A quarrel may involve something which, even more than noise, demands instant interference. Two small boys were in an altercation. The older had a ball. The younger wanted that ball with a consuming hunger. The nearest weapon at hand was the discarded shaft of a golf club. Seizing it, he began his attack with reckless fury. The sound of a blow upon a piece of furniture followed by an outcry of fear brought their father to the room. His thought was not for anybody's manners or morals, nor for the disturbance, nor for a just settlement of the contest; it was for the defenseless boy's head. There was but one possible measure: immediate and forcible confiscation of the club. This was frankly not punishment—which would have involved a moral judgment—but simply humane intervention. The announcement that the club was to remain confiscated for a week merely emphasized the extent of the intervention, not the severity of a punishment. The incident might have served as an occasion for a lecture upon the danger of the wanton use of weapons; as a matter of fact, I believe, it was, of a sort; but—
"Oh, daddy, it was my ball!"
"No, daddy, really it wasn't!"
All such discussion as to the merits of the dispute was quashed. Likewise was stifled all inclination on the part of the intervening parent to deliver a lesson on the evils of an ungovernable temper. That might not have been confusing, if it could have been made distinct from the act of intervention; but it was not necessary. The fault was not an excess of temper so much as a thoughtless or ignorant use of power. At least, that was the judgment on which this father acted. Whether he was right or wrong is not to the point; what is to the point is that he formed his judgment, acted upon it, and did not obscure the issue by confusing the consequences—or possible consequences—of a deed with its moral character.
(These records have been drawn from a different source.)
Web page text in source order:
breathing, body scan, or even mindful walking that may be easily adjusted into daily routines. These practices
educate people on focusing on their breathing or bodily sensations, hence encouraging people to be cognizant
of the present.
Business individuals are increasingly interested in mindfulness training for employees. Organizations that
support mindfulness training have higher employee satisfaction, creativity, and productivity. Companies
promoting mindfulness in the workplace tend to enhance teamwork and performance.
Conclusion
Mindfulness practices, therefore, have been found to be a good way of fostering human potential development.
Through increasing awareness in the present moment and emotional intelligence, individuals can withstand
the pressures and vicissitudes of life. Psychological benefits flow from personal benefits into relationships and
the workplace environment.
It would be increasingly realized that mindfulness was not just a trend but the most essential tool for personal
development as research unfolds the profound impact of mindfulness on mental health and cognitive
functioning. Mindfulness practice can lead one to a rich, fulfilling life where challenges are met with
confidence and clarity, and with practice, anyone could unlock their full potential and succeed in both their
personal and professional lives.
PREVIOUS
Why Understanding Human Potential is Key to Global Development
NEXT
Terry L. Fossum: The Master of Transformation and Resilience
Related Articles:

Just as the physical consequence of a quarrel may be more important than its moral aspects, so may be its significance as an exhibition of manners. When their elders hopelessly intermingle precepts as to the amenities with deliverances upon ethics, children can hardly be blamed if they come to regard murder as in the same category with the wearing of tan boots to the accompaniment of a frock coat. An altercation marked by vulgarity, or even by nothing more than delinquencies in courtesy, may be more distasteful to grown-ups than one involving meanness or deceit. In such a case we may give interference the form of an expression of disgust, and keep the issue clear. If, however, we allow it to take the form of punishment, we might as well admit to ourselves that we are engaged not in disciplining children but in relieving our own feelings, and be grateful that we have at hand such an outlet for our emotions.
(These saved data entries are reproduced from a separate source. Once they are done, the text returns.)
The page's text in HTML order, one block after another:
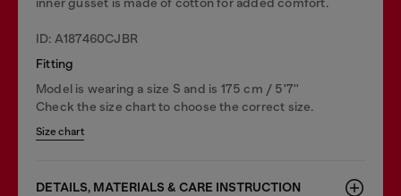
ID: A187460CJBR
Fitting
Model is wearing a size S and is 175 cm / 5'7''
Check the size chart to choose the correct size.
Size chart
DETAILS, MATERIALS & CARE INSTRUCTION
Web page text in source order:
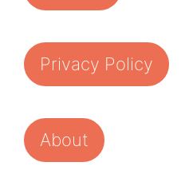
Privacy Policy
About
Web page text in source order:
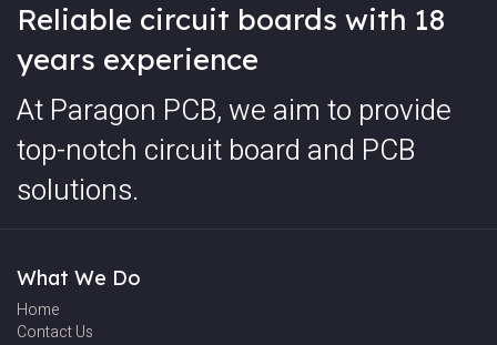
Reliable circuit boards with 18
years experience
At Paragon PCB, we aim to provide
top-notch circuit board and PCB
solutions.
What We Do
Home
Contact Us

Occasionally there arises a quarrel which supplies a text for a moral lesson. A quarrel of this sort arose one day between a small boy of five or six and his sister a year or two older. The mother of these two had issued a command to the younger that he take off his wet shoes. In a few minutes she heard the sound of struggle. It called for investigation. There on the nursery floor was the lad, tearful and angry; near at hand his sister, reproachful and indignant. It appeared that his neglect of the order had aroused her to action. He resented her assumption of authority; she resented his resentment. The case was not as simple as it appeared to be. Punishment of the small boy without explanation would have seemed to him like punishment for disobedience toward a sister who was without authority. On the other hand, a rebuke of the sister for unwarranted assumption of authority would have seemed to her like a rebuke for loyalty to her mother. It was a case, not primarily for punishment or even for rebuke, but for moral instruction, or, if you prefer, explanation.
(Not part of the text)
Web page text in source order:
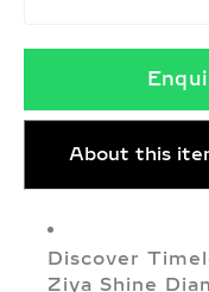
About this
Discover
Ziya Shine
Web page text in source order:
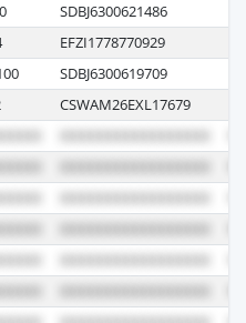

As an occasion for the doing of justice, a quarrel among children often presents great perplexities. It is hard for a mother to be a just judge between her children. This is partly because she is so practiced in partiality for her children that she revolts at the apparent hardness of impersonal fairness; partly because she frequently cannot ascertain the facts. A mother who loves justice while she loves her children will not be quick to ascend the bench. Sometimes, however, she must. There was once called, for instance, the case of Ronald vs. Dan. After a statement of the case made in turn by the two litigants, and confirmed or corrected by the visiting playmate Davy, the facts seemed to be as follows: The boys were cutting advertising pictures out of newspapers. Each of the boys had his own pile of newspapers which was his property. Dan had on one of his papers a picture which he did not care for, but which Ronald cared for very much. No sooner had Ronald expressed his desire for this picture than Dan crumpled the paper up in his hand and threw it into the waste-basket. Hence the complaint. The act was undeniably one of meanness; it was done with the intent to exasperate; but it transgressed no rights. The paper was Dan's property, to be disposed of as he pleased. Ronald had not the slightest claim upon it. This was clearly understood. While the trial was in progress, Davy, the witness, fished the paper out of the waste-basket, where it had become the personal property of nobody, cut out the picture, smoothed its wrinkles, and presented it to the grateful Ronald. Justice to Dan had compelled the recognition of his right to do with his own as he pleased. Judgment rendered for the defendant. Could any mother be satisfied with that outcome? So far as determining whether punishment was to be measured out, that ended the case. Strictly observing as between herself and her children their property rights, that judge could not refuse to enforce those rights as among themselves. This case, however, raised another question than that of justice.
This was the question of future amity. The generous action of Davy, the witness, made it possible to use the incident for furthering not only just but also happy relations among the children. It made the defendant somewhat ashamed of himself, although of course it did not in the least obscure to his mind the consciousness that the judge had dealt with him justly. It moreover restored the sun to the complainant's cloudy face. Thus at the same time it impressed on the mind of the guilty a sense of his own meanness and effaced the memory of that meanness from the mind of the aggrieved. It is not always that a judge has a Davy at hand. It will not, however, necessarily confuse matters if she act the part of Davy herself. It is sometimes possible thus to give a practical demonstration of the fact that the spoils of justice are not always satisfying.
As in walking, so in living with our fellows, some friction is necessary. To deprive a child of friction with other children is to keep him in slippery places. Unless we wish to teach him how to elude his kind, we shall not begrudge him his wholesome contests of skill, of wit, of strength, of temper. We shall only take care that he does his fighting fairly and not on too slight a provocation, that he knows how to yield to the weakness of another, that he does not learn to whine or snivel, that he does not become a tale-bearer, that he can take defeat or rebuke without callousness and without a whimper, that he becomes capable of forgetting his resentments and his personal triumphs over others, and that of all his victories, he learns to value most those which he wins over himself.